**Assigned task:**
Copy, from the entries below, each line where the word "Hoje" can be found.

**Records for the task:**
|---|

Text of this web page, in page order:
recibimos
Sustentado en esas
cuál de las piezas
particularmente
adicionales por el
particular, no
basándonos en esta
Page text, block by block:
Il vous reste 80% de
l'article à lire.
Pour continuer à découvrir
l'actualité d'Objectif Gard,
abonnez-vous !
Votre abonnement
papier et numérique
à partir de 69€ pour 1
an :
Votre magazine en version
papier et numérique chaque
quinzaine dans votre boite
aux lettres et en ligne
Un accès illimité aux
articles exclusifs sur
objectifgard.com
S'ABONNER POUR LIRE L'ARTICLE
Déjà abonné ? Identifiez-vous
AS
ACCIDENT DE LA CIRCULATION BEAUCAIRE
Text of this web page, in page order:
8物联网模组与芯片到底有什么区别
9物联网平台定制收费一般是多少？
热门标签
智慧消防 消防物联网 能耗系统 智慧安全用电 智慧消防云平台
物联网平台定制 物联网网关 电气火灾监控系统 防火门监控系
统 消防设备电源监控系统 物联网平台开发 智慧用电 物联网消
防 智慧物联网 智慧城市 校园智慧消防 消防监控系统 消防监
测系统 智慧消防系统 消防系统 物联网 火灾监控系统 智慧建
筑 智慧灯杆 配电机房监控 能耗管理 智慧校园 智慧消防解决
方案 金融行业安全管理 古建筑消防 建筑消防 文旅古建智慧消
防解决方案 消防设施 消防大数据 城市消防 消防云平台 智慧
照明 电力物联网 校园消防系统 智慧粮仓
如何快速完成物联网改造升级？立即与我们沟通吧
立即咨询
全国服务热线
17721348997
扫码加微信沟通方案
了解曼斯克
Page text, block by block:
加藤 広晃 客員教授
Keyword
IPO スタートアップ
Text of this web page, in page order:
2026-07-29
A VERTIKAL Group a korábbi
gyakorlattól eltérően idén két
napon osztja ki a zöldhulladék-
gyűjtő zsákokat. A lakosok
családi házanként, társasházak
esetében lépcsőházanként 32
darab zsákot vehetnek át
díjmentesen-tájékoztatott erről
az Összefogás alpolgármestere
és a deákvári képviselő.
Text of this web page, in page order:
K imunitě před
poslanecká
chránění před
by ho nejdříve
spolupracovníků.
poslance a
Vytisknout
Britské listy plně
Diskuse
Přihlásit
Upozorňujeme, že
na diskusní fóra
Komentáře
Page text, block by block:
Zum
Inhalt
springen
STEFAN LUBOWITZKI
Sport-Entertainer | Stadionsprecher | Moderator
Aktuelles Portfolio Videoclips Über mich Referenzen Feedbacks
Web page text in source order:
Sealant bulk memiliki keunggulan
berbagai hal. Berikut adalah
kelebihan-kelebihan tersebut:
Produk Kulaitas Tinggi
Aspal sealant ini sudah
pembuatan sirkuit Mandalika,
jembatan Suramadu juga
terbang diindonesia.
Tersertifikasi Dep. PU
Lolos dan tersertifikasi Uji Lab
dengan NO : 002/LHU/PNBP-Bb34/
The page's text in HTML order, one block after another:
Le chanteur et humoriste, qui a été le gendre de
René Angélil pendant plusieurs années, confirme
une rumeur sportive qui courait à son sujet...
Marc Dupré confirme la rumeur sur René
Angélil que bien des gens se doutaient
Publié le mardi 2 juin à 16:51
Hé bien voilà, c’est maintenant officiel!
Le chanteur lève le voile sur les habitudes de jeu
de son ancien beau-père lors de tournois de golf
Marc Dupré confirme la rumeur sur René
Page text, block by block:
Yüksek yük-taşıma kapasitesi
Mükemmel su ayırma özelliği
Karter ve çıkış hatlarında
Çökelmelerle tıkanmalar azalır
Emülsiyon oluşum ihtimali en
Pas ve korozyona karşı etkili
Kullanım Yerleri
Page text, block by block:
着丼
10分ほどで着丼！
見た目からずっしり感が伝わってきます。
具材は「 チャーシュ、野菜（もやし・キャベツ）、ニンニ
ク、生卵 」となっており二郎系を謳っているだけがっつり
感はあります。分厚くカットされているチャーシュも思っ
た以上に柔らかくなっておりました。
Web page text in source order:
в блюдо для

|---|

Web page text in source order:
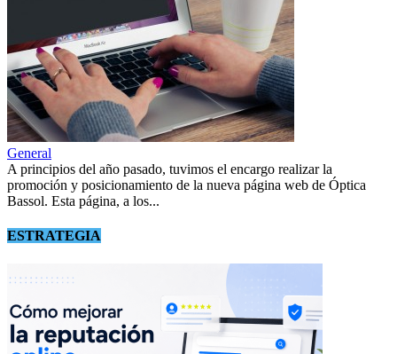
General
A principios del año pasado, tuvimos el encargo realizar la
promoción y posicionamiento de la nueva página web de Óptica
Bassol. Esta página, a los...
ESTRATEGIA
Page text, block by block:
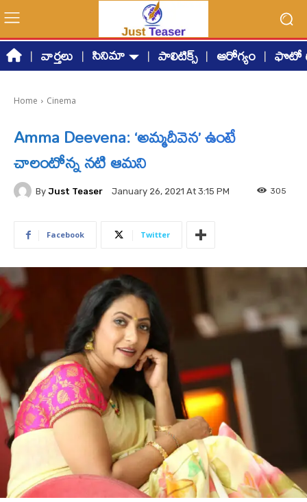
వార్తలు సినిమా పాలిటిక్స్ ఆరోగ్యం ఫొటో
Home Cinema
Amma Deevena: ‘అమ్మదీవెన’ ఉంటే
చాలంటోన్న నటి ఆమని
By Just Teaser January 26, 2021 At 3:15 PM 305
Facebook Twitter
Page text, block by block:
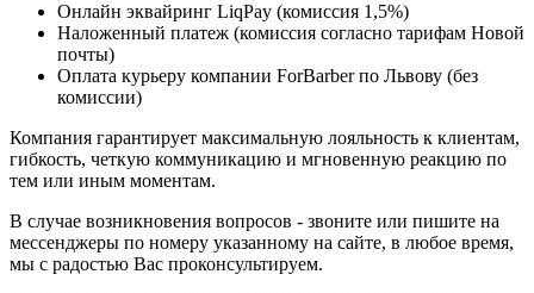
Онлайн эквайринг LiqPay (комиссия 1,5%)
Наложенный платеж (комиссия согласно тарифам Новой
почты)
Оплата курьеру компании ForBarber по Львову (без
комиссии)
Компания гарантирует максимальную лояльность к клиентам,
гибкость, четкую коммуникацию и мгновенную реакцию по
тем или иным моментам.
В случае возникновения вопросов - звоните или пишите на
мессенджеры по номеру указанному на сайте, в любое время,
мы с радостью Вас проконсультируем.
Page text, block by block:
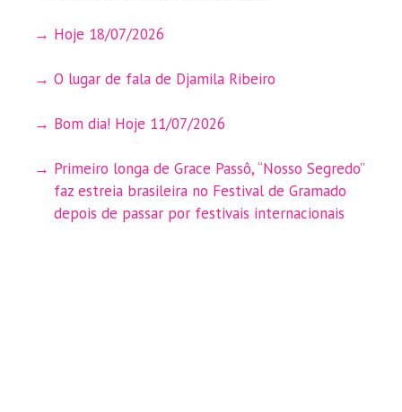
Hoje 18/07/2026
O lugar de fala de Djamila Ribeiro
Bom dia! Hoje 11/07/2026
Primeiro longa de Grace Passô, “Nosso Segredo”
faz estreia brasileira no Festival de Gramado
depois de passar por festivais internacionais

|---|

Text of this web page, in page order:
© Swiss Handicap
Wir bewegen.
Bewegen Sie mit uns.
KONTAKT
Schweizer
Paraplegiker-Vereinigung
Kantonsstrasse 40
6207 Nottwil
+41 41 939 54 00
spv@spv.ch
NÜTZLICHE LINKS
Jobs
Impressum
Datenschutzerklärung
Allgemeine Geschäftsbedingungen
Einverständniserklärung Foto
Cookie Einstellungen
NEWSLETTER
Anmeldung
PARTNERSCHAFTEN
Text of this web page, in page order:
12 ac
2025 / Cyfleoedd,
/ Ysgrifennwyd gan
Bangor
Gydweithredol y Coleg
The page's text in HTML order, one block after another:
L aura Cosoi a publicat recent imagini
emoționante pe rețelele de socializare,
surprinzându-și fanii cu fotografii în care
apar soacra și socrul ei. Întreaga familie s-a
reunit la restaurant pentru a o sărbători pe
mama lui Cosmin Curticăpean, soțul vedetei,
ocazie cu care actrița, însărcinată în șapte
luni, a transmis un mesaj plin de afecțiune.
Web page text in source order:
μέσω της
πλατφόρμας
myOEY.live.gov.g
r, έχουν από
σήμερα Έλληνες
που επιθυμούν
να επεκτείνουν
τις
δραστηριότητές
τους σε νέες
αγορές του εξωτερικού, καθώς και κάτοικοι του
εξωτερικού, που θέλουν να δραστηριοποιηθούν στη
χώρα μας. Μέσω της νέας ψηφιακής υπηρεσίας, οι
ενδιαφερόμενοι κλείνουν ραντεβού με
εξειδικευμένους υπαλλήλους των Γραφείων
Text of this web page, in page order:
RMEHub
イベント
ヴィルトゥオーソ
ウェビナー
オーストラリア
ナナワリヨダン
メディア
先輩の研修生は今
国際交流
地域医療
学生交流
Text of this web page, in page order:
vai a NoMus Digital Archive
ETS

|---|

**Answer for the task:**
Hoje 18/07/2026
Bom dia! Hoje 11/07/2026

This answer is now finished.